━━━ SUPPLIED DATA

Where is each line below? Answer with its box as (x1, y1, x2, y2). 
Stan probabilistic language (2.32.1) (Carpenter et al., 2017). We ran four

━━━━━━
━━━ SUPPLIED DATA

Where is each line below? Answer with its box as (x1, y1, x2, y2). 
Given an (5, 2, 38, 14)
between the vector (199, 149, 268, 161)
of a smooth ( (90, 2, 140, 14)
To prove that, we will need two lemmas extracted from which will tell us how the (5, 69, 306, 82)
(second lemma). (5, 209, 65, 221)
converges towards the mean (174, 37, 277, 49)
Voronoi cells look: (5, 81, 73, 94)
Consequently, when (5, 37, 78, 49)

━━━━━━

▶ [PROBLEM TO SOLVE]: Look above for the line with "(second lemma). (5, 209, 65, 221)" and the line with "Consequently, when (5, 37, 78, 49)". Retype those two lines and every line between them exactly, adding nothing.

▶ [RESPONSE BELOW]:
(second lemma). (5, 209, 65, 221)
converges towards the mean (174, 37, 277, 49)
Voronoi cells look: (5, 81, 73, 94)
Consequently, when (5, 37, 78, 49)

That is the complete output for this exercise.